Aber fängt die Weltgeschichte erst 2022 oder 2023 an? Muss man nicht wenigstens die Entwicklungen seit dem Fall der Mauer mit dem einerseits sehr guten Verhältnis zu Russland und andererseits der
weiten Ostausdehnung der Nato in den Blick nehmen? Und beruht nicht der Angriff der Hamas auch auf einer jahrzehntelangen Unterdrückung der Palästinenser durch z.B die Siedlungspolitik Israels? Aber
der selbstkritische Blick auf möglicherweise eigene fehlerhafte Entscheidungen, die Kriege, Leid und Töten verlängern, gehört nicht zum Standardrepertoire der Politik. Doch muss Kirche das
unterstützen durch eine theologische Rechtfertigungsdenkschrift für eine billionenteure militärische Aufrüstung?
Diese Geschichtsverengung der Denkschrift wie der heutigen Politik versperrt den erhellenden Blick auf weitgehend gelungenen Friedenswege, z.B. zwischen Deutschland und Frankreich und zwischen den
meisten europäischen Staaten, z.B. durch die EU. So kommen die starken Friedenskräfte, die in engen Austauschbeziehungen liegen, überhaupt nicht als Friedensmöglichkeiten in den Blick, obwohl sie
sich über Jahrzehnte bewährt haben.
Ein ganzes Bündel von wirtschaftlichen Beziehungen, politischen Kontakten, Sporttreffen, kulturellen Ereignissen, wissenschaftlichen Konferenzen, Schüleraustauschen, touristischen Angeboten war
jahrelang die Basis für viele persönliche und staatliche Freundschaften. Dieses Bündel an Beziehungen stärkte das Zusammengehörigkeitsgefühl in weiten Teilen Europas einschließlich Russlands, denn
jeder Beteiligte und jedes beteiligte Land profitierte von diesen Kontakten. War nicht vor gut einhundert Jahren Frankreich noch der "Erzfeind" der Deutschen? Und haben nicht schon in den
Jahrhunderten vorher vor allem durch den Handel die Menschen ihren Weg aus den sich bekämpfenden Kleinststaaten Mitteleuropas hin zu einem friedlichen Zusammenleben gefunden?

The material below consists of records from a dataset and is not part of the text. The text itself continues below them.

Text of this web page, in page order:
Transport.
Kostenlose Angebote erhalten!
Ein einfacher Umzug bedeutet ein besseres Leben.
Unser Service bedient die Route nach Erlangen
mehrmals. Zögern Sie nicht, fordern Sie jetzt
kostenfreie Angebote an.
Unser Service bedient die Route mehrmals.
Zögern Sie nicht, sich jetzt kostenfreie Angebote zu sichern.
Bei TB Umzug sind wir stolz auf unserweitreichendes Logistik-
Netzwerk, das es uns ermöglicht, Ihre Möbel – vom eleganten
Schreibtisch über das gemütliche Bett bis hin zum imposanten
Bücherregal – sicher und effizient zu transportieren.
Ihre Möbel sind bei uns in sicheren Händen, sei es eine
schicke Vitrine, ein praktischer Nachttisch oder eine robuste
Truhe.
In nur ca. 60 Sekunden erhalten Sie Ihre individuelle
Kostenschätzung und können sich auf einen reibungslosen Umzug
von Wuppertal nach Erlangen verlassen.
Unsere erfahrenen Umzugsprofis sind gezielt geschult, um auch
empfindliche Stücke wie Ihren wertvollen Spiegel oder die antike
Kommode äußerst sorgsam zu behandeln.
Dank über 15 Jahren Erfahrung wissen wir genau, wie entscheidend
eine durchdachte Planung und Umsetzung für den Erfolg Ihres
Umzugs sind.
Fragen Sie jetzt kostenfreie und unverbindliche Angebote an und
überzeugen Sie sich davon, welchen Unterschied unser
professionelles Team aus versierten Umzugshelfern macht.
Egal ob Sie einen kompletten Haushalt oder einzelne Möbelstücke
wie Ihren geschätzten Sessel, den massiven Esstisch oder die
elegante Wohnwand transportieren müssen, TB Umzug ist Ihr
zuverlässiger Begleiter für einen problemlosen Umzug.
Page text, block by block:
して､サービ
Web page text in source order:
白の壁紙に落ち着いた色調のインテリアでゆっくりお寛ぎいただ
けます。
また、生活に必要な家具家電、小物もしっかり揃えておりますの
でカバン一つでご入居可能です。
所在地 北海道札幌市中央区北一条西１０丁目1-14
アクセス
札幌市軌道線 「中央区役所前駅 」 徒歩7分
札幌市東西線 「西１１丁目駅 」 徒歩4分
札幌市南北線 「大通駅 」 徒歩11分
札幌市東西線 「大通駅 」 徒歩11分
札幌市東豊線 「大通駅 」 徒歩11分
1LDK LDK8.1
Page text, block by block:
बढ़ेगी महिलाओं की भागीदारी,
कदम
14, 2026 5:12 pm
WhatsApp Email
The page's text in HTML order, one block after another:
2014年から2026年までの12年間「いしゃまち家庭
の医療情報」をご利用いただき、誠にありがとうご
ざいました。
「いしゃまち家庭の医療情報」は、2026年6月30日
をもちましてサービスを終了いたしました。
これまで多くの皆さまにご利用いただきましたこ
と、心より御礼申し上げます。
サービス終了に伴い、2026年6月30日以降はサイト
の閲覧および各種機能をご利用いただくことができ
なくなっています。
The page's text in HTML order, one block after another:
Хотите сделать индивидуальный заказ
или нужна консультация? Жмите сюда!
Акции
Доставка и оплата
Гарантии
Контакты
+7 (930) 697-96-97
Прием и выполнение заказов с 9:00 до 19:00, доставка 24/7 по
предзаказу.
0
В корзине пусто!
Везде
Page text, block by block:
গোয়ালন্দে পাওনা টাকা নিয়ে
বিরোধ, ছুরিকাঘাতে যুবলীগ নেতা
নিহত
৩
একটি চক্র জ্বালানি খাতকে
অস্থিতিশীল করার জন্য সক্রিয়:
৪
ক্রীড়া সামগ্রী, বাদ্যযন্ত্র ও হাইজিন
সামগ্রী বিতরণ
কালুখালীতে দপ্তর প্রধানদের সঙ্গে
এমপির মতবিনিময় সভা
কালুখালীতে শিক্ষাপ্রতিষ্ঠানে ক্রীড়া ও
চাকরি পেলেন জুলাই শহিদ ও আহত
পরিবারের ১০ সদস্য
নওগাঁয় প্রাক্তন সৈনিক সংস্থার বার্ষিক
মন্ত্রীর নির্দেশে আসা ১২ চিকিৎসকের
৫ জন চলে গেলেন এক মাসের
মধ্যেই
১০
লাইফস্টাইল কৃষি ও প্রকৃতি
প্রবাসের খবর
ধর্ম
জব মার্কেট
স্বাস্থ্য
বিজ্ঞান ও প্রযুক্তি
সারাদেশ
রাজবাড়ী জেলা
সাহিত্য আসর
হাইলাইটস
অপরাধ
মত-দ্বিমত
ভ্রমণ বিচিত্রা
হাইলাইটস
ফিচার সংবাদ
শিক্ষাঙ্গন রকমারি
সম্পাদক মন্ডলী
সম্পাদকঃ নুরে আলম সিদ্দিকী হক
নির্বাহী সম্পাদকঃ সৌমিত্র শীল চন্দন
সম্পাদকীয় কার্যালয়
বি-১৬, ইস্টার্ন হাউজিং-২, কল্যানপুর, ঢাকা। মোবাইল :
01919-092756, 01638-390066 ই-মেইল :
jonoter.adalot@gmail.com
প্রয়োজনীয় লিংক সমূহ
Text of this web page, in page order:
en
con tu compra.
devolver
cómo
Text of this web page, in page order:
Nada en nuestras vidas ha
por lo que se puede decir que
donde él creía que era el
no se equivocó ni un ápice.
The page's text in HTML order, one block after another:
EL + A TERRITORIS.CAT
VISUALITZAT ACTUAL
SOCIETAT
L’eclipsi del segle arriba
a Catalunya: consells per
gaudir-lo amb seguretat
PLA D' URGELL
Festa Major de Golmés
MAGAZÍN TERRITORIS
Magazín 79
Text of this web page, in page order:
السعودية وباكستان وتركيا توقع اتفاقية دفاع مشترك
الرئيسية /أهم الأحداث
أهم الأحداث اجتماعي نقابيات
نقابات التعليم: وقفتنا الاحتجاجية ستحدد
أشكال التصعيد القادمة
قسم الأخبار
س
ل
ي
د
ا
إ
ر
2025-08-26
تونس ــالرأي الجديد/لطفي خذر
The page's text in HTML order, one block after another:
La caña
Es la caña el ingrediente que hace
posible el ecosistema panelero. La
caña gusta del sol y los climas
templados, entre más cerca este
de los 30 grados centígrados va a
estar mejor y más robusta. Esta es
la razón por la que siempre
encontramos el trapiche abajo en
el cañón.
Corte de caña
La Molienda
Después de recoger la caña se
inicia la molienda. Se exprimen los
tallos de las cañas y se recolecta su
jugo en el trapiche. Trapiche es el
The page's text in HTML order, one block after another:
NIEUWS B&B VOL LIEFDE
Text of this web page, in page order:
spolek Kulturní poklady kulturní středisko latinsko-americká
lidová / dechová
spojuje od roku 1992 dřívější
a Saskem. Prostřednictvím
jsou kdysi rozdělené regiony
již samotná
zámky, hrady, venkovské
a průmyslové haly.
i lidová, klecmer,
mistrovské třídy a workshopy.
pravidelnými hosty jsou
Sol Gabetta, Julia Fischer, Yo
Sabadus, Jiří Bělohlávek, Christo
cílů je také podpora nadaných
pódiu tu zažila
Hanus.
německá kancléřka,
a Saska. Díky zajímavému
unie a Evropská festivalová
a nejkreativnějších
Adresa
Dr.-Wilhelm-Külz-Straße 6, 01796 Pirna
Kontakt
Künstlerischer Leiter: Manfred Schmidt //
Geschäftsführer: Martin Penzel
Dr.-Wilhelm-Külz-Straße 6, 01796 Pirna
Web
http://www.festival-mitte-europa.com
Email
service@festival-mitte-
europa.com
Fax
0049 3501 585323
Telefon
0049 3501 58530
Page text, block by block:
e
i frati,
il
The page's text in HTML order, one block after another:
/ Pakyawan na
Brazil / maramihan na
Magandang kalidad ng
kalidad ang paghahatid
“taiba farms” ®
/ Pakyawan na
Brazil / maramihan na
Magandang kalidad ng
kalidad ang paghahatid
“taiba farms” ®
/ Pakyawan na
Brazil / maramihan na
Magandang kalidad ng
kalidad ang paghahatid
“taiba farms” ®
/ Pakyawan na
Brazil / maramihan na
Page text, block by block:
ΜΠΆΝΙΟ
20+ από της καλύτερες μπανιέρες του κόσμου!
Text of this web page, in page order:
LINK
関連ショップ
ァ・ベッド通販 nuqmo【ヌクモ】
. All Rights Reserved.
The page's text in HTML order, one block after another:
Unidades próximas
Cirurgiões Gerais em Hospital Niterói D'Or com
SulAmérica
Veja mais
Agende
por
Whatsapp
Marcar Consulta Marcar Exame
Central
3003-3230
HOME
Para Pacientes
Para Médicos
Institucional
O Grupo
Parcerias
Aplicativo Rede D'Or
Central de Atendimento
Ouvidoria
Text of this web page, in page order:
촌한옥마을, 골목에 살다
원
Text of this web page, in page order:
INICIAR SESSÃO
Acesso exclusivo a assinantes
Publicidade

Könnte man aus diesen Erfahrungen nicht Konsequenzen ziehen für einen Weg zu einem immer größer werdenden Verbund friedlich zusammenlebender Staaten? Irgendwann weltweit? Natürlich müsste man dann
sehr viel Initiative in das Ziel hineinstecken, dass weltweit alle Menschen ihre Vorteile von einem solchen Bündnis haben, nicht nur der machtbewusste und oft sehr egoistische Westen oder
China.
Leider liegt ein solcher Weg vielfacher Bündnisse, Wirtschaftsbeziehungen, politischer Kontakte und Austausche zwischen Sportlern und Schülern nicht im Blickfeld der Friedensdenkschrift. Sehr
schade. Hier hätte die evangelische Kirche wie 1965 mit der Ostdenkschrift einen erfolgversprechenderen Weg zu einer friedlichen Welt aufzeigen können.
Wer sich auf Frieden durch Gewalt und Gegengewalt verlässt, wird gerechten Frieden nie erleben können.